The screening determines pregnant women with an elevated risk of having a baby with chromosomal disease. In case of high risk, the women are advised to confirm the diagnosis via an invasive analysis (diagnostic foetal chromosomal analysis). This is the most precise analysis that involves an invasive procedure (amniocentesis, chorion villus biopsy or cordocentesis) to get a sample of foetal DNA. In an invasive test, the foetal DNA is taken from either amniotic fluid or placenta. However, invasive procedures may cause miscarriage in 1% of cases.

Annual testing

Invasive procedures pose a small but definite risk of miscarriage (up to 1%). More than 600 invasive procedures are done in Estonia annually. Currently, the used screening tests help find 80-96% of foetuses with chromosomal diseases. The false-positive rate (the screening detects elevated risk, but the foetus is well) is 2-10%. These women go though invasive procedures to confirm that the foetus does not have a chromosomal disease. More than 90% of women that go through invasive procedures receive the answer that the foetus is well. That means that the stress, spent time and money have been in vain.

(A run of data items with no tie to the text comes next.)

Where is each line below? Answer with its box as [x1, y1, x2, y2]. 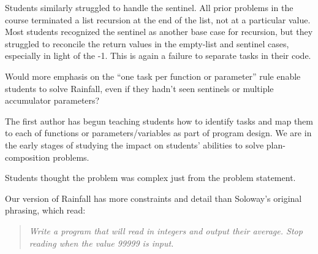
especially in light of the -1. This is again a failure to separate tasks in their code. [5, 49, 311, 62]
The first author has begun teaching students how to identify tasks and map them [5, 114, 313, 127]
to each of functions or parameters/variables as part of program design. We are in [5, 126, 312, 139]
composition [5, 150, 50, 163]
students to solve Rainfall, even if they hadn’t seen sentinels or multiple [5, 82, 274, 94]
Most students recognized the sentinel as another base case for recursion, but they [5, 25, 313, 38]
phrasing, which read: [5, 204, 86, 217]
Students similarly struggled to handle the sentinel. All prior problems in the [5, 1, 293, 13]

12-23% of the screening results are false-negative. This means that a foetus with chromosomal disease is not found during pregnancy. Non-detection of chromosomal disease during screening is one of the main reasons why a woman becomes aware of a child’s illness at only the third trimester.

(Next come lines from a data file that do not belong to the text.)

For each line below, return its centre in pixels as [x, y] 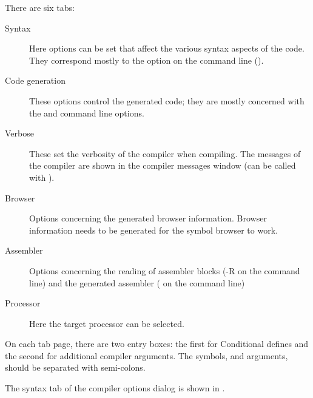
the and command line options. [87, 113]
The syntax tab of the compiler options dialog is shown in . [115, 388]
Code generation [35, 80]
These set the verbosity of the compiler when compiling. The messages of [165, 153]
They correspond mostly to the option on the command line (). [146, 60]
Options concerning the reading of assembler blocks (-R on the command [165, 270]
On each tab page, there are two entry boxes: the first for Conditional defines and [157, 344]
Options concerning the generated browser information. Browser [148, 218]

Despite the fact that pre-natal screening has been organised in Estonia in the best possible way, current methods are not able to ensure the flawless testing of foetuses. A major drawback is the lack of precision of the screening methods in use. Therefore, it is important to apply a modern and significantly more advanced NIPT method that detects the possible additional chromosome of the foetus directly from the mother’s blood sample.

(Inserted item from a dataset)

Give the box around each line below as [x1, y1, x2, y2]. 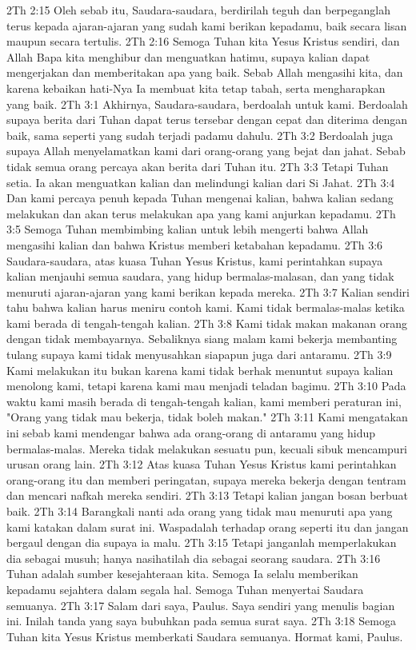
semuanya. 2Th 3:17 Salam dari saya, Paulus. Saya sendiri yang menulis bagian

What is the result of testing?

The graph on the right shows the numbers of prenatally detected and born babies for Down syndrome in the years 2000-2014. In Estonia, almost 100% of pregnant women take part in the screening programme. Annually, about 30 foetuses with Down syndrome are discovered. The number of babies born with Down syndrome has significantly reduced. Nevertheless, about 5 babies with Down syndrome are born in a year. Most of them have not been found in the screening.